You add support for document conversion by making the DataSourceRuntime class implement either the BinaryContentFileProvider interface or the BinaryContentInputStreamProvider interface.
The BinaryContentFileProvider interface allows the extension to pass a file to IAS Server so IAS Server can perform document conversion. The interface provides a getBinaryContentFile() method that takes a Record as input and uses a property on the Record to identify the file to read. IAS Server then reads the file directly or caches it locally (optional) and then reads the file.

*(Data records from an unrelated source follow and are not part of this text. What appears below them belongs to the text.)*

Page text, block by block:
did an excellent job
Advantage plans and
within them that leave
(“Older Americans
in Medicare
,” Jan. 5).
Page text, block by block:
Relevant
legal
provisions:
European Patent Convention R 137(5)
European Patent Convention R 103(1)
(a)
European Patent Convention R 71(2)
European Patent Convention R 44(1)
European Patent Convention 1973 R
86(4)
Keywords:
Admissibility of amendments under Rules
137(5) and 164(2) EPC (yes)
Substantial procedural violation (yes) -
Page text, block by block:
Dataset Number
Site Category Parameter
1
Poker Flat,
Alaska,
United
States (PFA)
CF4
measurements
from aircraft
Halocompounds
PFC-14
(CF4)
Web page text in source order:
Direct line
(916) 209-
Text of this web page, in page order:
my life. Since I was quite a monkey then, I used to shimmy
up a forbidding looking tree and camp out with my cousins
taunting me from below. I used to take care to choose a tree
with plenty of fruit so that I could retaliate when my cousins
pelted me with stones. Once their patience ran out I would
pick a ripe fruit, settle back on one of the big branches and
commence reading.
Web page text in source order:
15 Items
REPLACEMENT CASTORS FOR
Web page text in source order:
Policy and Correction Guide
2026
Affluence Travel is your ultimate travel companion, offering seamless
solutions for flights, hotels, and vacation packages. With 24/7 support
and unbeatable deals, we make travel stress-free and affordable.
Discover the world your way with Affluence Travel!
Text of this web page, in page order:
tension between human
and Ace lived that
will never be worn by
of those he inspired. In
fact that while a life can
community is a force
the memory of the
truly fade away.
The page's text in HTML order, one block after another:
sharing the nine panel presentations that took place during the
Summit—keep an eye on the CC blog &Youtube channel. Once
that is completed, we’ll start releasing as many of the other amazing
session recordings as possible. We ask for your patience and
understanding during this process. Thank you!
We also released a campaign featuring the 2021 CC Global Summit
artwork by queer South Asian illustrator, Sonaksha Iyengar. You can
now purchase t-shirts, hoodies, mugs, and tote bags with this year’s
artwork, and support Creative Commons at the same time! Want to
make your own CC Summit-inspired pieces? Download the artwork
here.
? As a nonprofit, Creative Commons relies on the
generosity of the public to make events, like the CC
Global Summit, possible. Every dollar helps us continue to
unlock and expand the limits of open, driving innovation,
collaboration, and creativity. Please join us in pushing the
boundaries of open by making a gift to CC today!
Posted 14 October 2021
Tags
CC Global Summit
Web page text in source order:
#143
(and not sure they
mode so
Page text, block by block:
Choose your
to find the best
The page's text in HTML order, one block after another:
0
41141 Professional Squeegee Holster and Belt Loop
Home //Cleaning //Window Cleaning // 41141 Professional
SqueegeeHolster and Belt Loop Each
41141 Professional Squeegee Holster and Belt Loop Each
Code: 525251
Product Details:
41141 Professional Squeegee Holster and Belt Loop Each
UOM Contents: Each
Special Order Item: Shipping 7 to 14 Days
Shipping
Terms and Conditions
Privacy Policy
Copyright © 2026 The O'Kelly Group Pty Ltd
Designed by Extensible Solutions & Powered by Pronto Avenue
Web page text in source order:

The BinaryContentInputStreamProvider interface allows the extension to download and convert binary contents to an input stream so IAS Server can read the input stream and perform document conversion. A common scenario is one where the data source extension connects to a database to read content. The interface provides a getBinaryContentInputStream() method that takes a Record as input and uses a property on the Record to identify the content to read. IAS Server then caches the content locally (not optional) and reads the content as an input stream.

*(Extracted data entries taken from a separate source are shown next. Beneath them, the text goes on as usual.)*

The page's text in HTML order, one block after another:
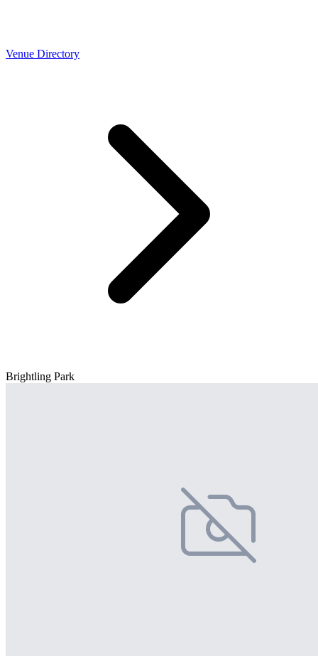
Venue Directory
Brightling Park
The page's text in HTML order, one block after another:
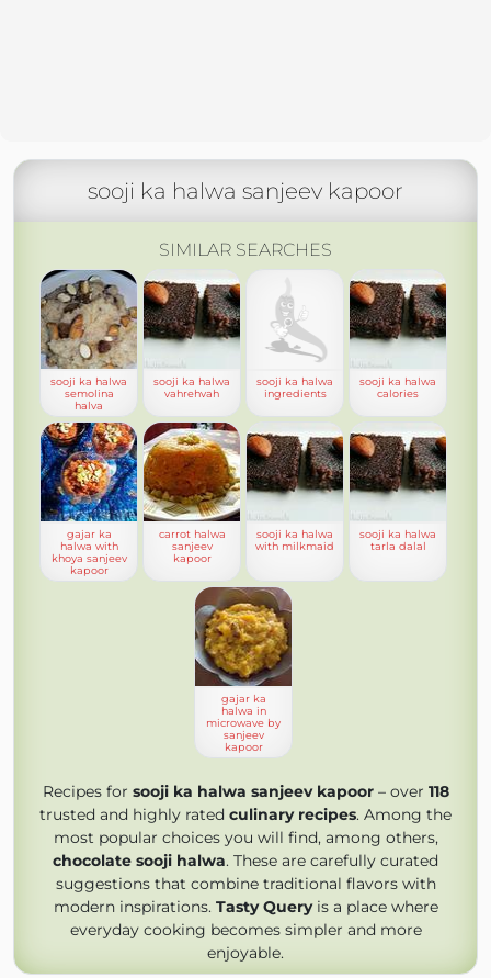
sooji ka halwa sanjeev kapoor
SIMILAR SEARCHES
sooji ka halwa
semolina
halva
sooji ka halwa
vahrehvah
sooji ka halwa
ingredients
sooji ka halwa
calories
gajar ka
halwa with
khoya sanjeev
kapoor
carrot halwa
sanjeev
kapoor
sooji ka halwa
with milkmaid
sooji ka halwa
tarla dalal
gajar ka
halwa in
microwave by
sanjeev
kapoor
Recipes for sooji ka halwa sanjeev kapoor– over 118
trusted and highly rated culinary recipes. Among the
most popular choices you will find, among others,
chocolate sooji halwa. These are carefully curated
suggestions that combine traditional flavors with
modern inspirations. Tasty Queryis a place where
everyday cooking becomes simpler and more
enjoyable.
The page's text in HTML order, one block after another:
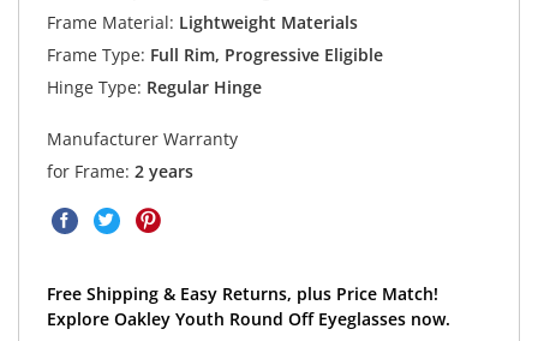
Frame Material: Lightweight Materials
Frame Type: Full Rim, Progressive Eligible
Hinge Type: Regular Hinge
Manufacturer Warranty
for Frame: 2 years
Free Shipping & Easy Returns, plus Price Match!
Explore Oakley Youth Round Off Eyeglasses now.
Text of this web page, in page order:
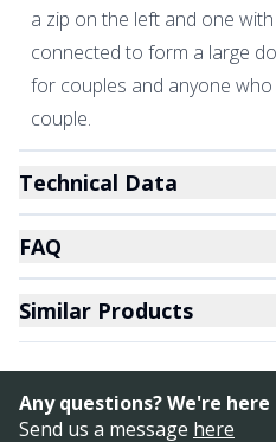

During the document conversion process, IAS Server examines the file, extracts the text of the file, and stores the text as the Endeca.Document.Text property on the Record. In both interfaces, the IAS Server manages file access, local file download (if enabled), temporary files, and caching.
An extension developer needs to implement one of the binary content provider interfaces, but not both, to support document conversion. An IAS application developer specifies whether document conversion is enabled by configuring the data source in XML create configuration file, by using the IAS Server API (TextExtractionConfig), or by using the IAS Server Command-line Utility.
If document conversion is enabled, an IAS data developer can also specify whether IAS Server should cache the file locally before reading it.
To see an example of how BinaryContentFileProvider.getBinaryContentFile() is used, see the IAS sample extension in <install path>\IAS\<version>\sample\ias-extensions\src\main\com\endeca\ias\extension\sample\datasource\directory\DirectoryDataSourceRuntime.java.
To see an example of how BinaryContentInputStreamProvider.getBinaryContentInputStream() is used, see the IAS sample extension in <install path>\IAS\<version>\sample\ias-extensions\src\main\com\endeca\ias\extension\sample\datasource \blob\BlobDataSourceRuntime.java.